Drie dystopische verhalen van Nederlandse bodem. En alle drie zijn ze steengoed.
De rode boodschapper van Marieke Veringa vertelt het verhaal van de ene helft van een tweeling, Emma. In eerste instantie vraag je je af of je wel echt een dystopisch verhaal zit te lezen in plaats van iets uit de geschiedenis, tot het tot je doordringt wat er aan de hand is. Getto’s, het Rijk, zelfs de Führer; iets in de geschiedenis heeft ervoor gezorgd dat het doodnormaal is geworden.
Het eiland van Jen Minkman gaat over Leia die samen met alle andere kinderen op tienjarige leeftijd bij hun ouders weg gaan om op een ander gedeelte van het eiland te leven tot ze volwassen zijn.
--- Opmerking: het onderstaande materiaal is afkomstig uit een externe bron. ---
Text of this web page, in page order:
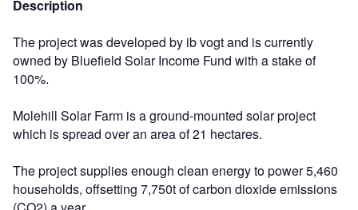
Description
The project was developed by ib vogt and is currently
owned by Bluefield Solar Income Fund with a stake of
100%.
Molehill Solar Farm is a ground-mounted solar project
which is spread over an area of 21 hectares.
The project supplies enough clean energy to power 5,460
households, offsetting 7,750t of carbon dioxide emissions
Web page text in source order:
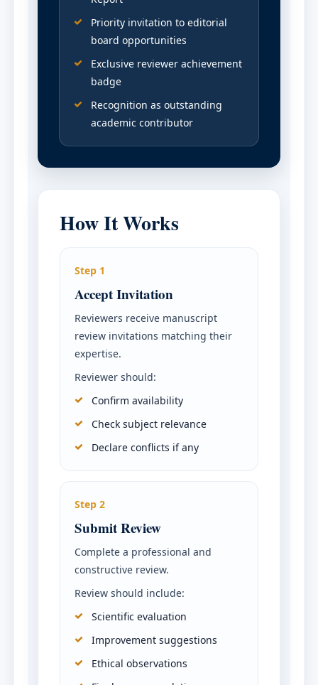
Priority invitation to editorial
board opportunities
Exclusive reviewer achievement
badge
Recognition as outstanding
academic contributor
How It Works
Step 1
Accept Invitation
Reviewers receive manuscript
review invitations matching their
expertise.
Reviewer should:
Confirm availability
Check subject relevance
Declare conflicts if any
Step 2
Submit Review
Complete a professional and
constructive review.
Review should include:
Scientific evaluation
Improvement suggestions
Ethical observations

Ouders zijn in deze wereld onbetrouwbaar en zien hun kinderen alleen maar als een last.
In Het tribunaal van Lis Lucassen lijkt de wereld van Justa perfect te zijn en de manier van rechtspreken feilloos. Justa belandt per toeval in de jury die moet oordelen over een moordenaar. En de uitspraak lijkt eigenlijk overduidelijk.
Indrukwekkende dystopie
Dit is zoals elk dystopisch verhaal zou moeten zijn.
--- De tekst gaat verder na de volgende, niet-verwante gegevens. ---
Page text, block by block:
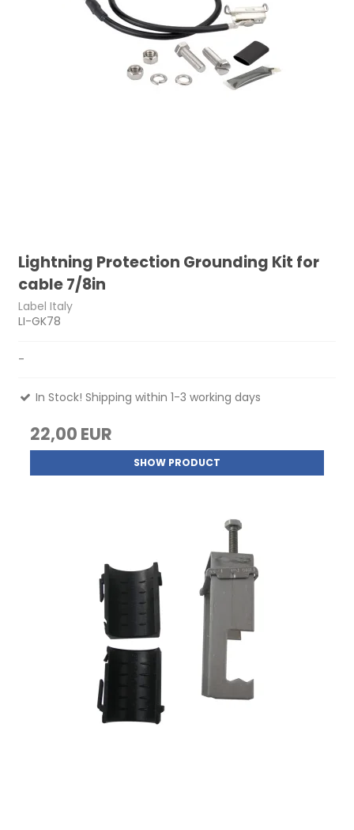
Lightning Protection Grounding Kit for
cable 7/8in
Label Italy
LI-GK78
-
In Stock! Shipping within 1-3 working days
22,00 EUR
SHOW PRODUCT

Veringa is erin geslaagd om met het eerste verhaal in deze bundel direct kippenvel op mijn armen te toveren. De rode boodschapper is ontzettend realistisch geschreven en doordat iedereen wel iets weet over de Tweede Wereldoorlog is het griezelig herkenbaar.
Waar het eerste verhaal me zo nu en dan de koude rillingen bezorgde, zorgde het tweede verhaal van Minkman ervoor dat ik op het puntje van mijn stoel kwam te zitten. Om vervolgens stijl achterover te slaan van verbazing.
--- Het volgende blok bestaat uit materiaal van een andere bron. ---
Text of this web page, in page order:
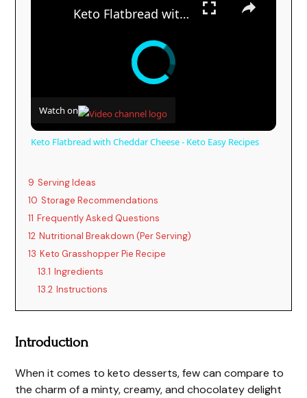
Keto Flatbread with Cheddar Cheese - Keto Easy Recipes
Watch on
Keto Flatbread with Cheddar Cheese - Keto Easy Recipes
9 Serving Ideas
10 Storage Recommendations
11 Frequently Asked Questions
12 Nutritional Breakdown (Per Serving)
13 Keto Grasshopper Pie Recipe
13.1 Ingredients
13.2 Instructions
Introduction
When it comes to keto desserts, few can compare to
the charm of a minty, creamy, and chocolatey delight
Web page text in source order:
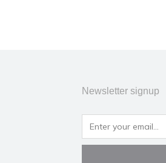
Newsletter signup
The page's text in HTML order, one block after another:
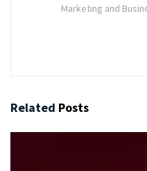
Marketing and
Related Posts
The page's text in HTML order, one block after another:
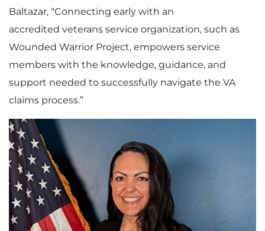
Baltazar, “Connecting early with an
accredited veterans service organization, such as
Wounded Warrior Project, empowers service
members with the knowledge, guidance, and
support needed to successfully navigate the VA
claims process.”
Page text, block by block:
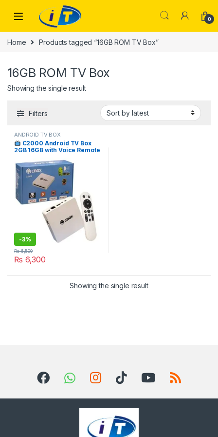
0
Home Products tagged “16GB ROM TV Box”
16GB ROM TV Box
Showing the single result
Filters
ANDROID TV BOX
C2000 Android TV Box
2GB 16GB with Voice Remote
-3%
₨ 6,300
₨6,500
Showing the single result

Als je van verrassende plotwendingen houdt is Het eiland echt iets voor jou.
De hele bundel weet de spanning goed vast te houden, want ook het laatste verhaal van Lucassen is van begin tot eind aangrijpend. Het tribunaal heeft bovendien genoeg mysterie en een scheutje chemie om het hart van iedere romanticus sneller te doen slaan.
Vlot geschreven en heerlijk te lezen
Dat het drie korte verhalen in een bundel zijn, is zowel een voor- als een nadeel.
Aan de ene kant zorgt het ervoor dat het de verschillende verhalen niet aan spanning, snelheid en een vlotte schrijfstijl ontbreekt. Aan de andere kant zou je soms juist willen dat er meer rustmomenten zijn, waarin je de personages en de werelden beter kunt leert kennen.
De lengte van de afzonderlijke verhalen doet echter geen afbreuk aan het leesplezier en zorgt er juist voor dat ze als een trein lezen.
Vier en een halve ster voor In Opstand.